[Data entries]
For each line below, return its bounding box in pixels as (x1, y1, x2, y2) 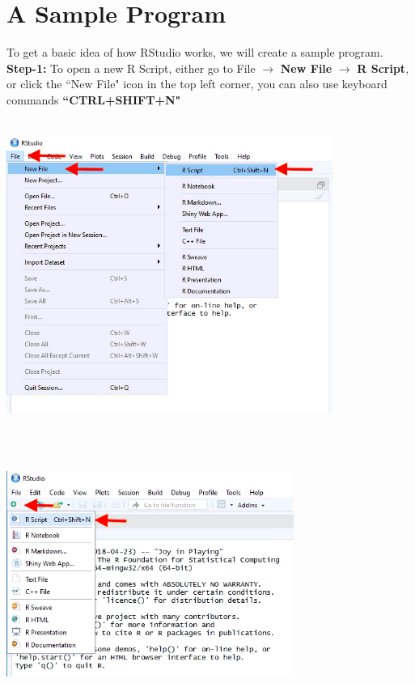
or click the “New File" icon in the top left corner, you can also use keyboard (6, 75, 387, 92)
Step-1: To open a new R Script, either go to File (6, 59, 256, 76)
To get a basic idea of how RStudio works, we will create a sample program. (6, 44, 383, 61)
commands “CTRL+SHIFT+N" (6, 91, 181, 108)

● To do
Repeat every entry exactly, but leave out the pictures.

● Solution
For each line below, return its bounding box in pixels as (x1, y1, x2, y2) 
or click the “New File" icon in the top left corner, you can also use keyboard (6, 75, 387, 92)
Step-1: To open a new R Script, either go to File (6, 59, 256, 76)
To get a basic idea of how RStudio works, we will create a sample program. (6, 44, 383, 61)
commands “CTRL+SHIFT+N" (6, 91, 181, 108)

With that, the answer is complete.